Placenta accreta


Placenta accreta

Description, Causes and Risk Factors:

The abnormal adherence of the chorionic villi to the myometrium, associated with partial or complete absence of the decidua basalis and, in particular, the stratum spongiosum.

The placenta normally attaches to the uterine wall, however there is a condition that occurs where the placenta attaches itself too deeply into the wall of the uterus. This condition is known as placenta accreta. Approximately Placenta accreta affects approximately 1 in 533 pregnancies.

The specific cause of placenta accreta is unknown, but it can be related to placenta previa and previous cesarean deliveries. Placenta accreta is present in 5% to 10% of women with placenta previa.

A cesarean delivery increases the possibility of a future placenta accreta, and the more cesareans, the greater the increase. Multiple cesareans were present in over 60% of placenta accreta cases.

Risk Factors:

The condition is increased in incidence by the presence of scar tissue i.e. Asherman's syndrome usually from past uterine surgery, especially from a past dilation and curettage (D&C), which is used for many indications including miscarriage, termination, and postpartum hemorrhaging, myomectomy, or caesarean section. A thin decidua can also be a contributing factor to such trophoblastic invasion. Some studies suggest that the rate of incidence is higher when the fetus is female. Other risk factors include low lying placenta, anterior placenta, congenital or acquired uterine defects (such as uterine septa), leiomyoma, ectopic implantation of placenta (including cornual pregnancy).

Symptoms:

There can be recurrent vaginal spotting and overt hemorrhages. These symptoms and signs are not specific to the condition itself and are commonly seen in different obstetric conditions.Myometrial invasion by placental villi at site of scar of previous caesarian section can lead to uterine rupture before labor, as early as 12 weeks.

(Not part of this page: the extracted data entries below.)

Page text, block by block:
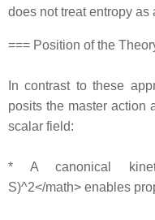
does not treat entropy as
=== Position of the
In contrast to these
posits the master action
scalar field:
* A canonical
S)^2</math> enables
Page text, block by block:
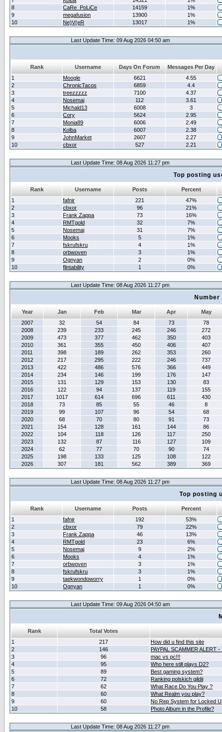
8
CaRe_PoLiCe 14159
1%
9
megafusion 13900
1%
10
Ne)V(eR 13017 1%
Last Update Time: 09 Aug 2026 04:50 am
Rank Username Days On Forum
Messages Per Day
1
Moogle 6621
4.55
2
ChronicTacos 6859
4.4
3
treezzzzz 7100
4.37
4
Nosemaj 112
3.61
5
Michald13 6008
3
6
Cory 5624
2.95
7
Monia89 6006
2.49
8
Kolba 6007
2.38
9
JohnMarket 2607
2.27
10
cbxor 527 2.21
Last Update Time: 08 Aug 2026 11:27 pm
Top posting
Rank Username Posts
Percent
1
fafnir 221
47%
2
cbxor 96
21%
3
Frank Zappa 73
16%
4
RMTgold 32
7%
5
Nosemaj 31
7%
6
Mooks 5
1%
7
fskrufskru 4
1%
8
orbwoven 3
1%
9
Ognyan 2
0%
10
flintability 1 0%
Last Update Time: 08 Aug 2026 11:27 pm
Year Jan Feb Mar Apr
May
2007
32 54 84 73
78
2008
239 233 245 246
272
2009
473 377 462 350
403
2010
361 355 450 406
407
2011
398 189 262 353
260
2012
217 295 222 246
737
2013
422 486 576 366
449
2014
234 146 199 176
147
2015
131 129 153 130
83
2016
122 94 137 119
155
2017
1017 614 696 611
430
2018
73 85 55 46
8
2019
99 107 96 54
68
2020
68 70 80 91
73
2021
154 128 161 144
86
2022
104 118 126 117
250
2023
132 87 116 127
109
2024
62 77 70 90
74
2025
198 133 125 108
122
2026
307 181 562 389 369
Last Update Time: 08 Aug 2026 11:27 pm
Top posting
Rank Username Posts
Percent
1
fafnir 192
53%
2
cbxor 79
22%
3
Frank Zappa 46
13%
4
RMTgold 23
6%
5
Nosemaj 9
2%
6
Mooks 4
1%
7
orbwoven 3
1%
8
fskrufskru 3
1%
9
taekwondoworry 1
0%
10
Ognyan 1 0%
Last Update Time: 09 Aug 2026 04:50 am
Rank
Total Votes
1
217
How did u find this site
2
146
PAYPAL SCAMMER ALERT
3
96
mac vs pc!!!
4
95
Who here still plays D2?
5
89
Best gaming system?
6
72
Ranking polskich gildii
7
62
What Race Do You Play ?
8
60
What Realm you play?
9
60
No Rep System for Locked
10
58 Photo Album in the Profile?
Last Update Time: 08 Aug 2026 11:27 pm

Premature delivery and subsequent complications are the primary concerns for the baby. Bleeding during the third trimester may be a warning sign that placenta accreta exists, and when placenta accreta occurs it commonly results in a premature delivery. Your healthcare provider will examine your condition and use medication, bed rest and whatever else necessary to help continue the pregnancy towards full term.

Diagnosis:

Placenta accreta is very rarely recognized before birth, and is very difficult to diagnose. A Doppler ultrasound can lead to the diagnosis of a suspected accreta and an MRI will give more detail leading to further suspicion of such an abnormal placenta. However, both the ultrasound and the MRI rarely confirm an accreta with certainty. While it can lead to some vaginal bleeding during the third trimester, this is more commonly associated with the factors leading to the condition. In some cases the second trimester can see elevated maternal serum alpha-fetoprotein levels, though this is also an indicator of many other conditions.A three dimensional power color Doppler ultrasound scan has been used with good detection rates. During birth, placenta accreta is suspected if the placenta has not been delivered within 30 minutes of the birth. Usually in this case, manual blunt dissection or placenta traction is attempted but can cause hemorrhage in accreta.

Treatment:

There is nothing a woman can do to prevent placenta accreta, and there is little that can be done for treatment once placenta accreta has been diagnosed. If you have been diagnosed with placenta accreta your healthcare provider will monitor your pregnancy with the intent of scheduling a delivery and using a surgery that may spare the uterus. It is particularly important to discuss this surgery with your doctor if you desire to have additional children.

Unfortunately, placenta accreta may be severe enough that a hysterectomy may be needed. Again, it is important to discuss surgical options with your healthcare provider.

NOTE: The above information is educational purpose. The information provided herein should not be used during any medical emergency or for the diagnosis or treatment of any medical condition.

DISCLAIMER: This information should not substitute for seeking responsible, professional medical care.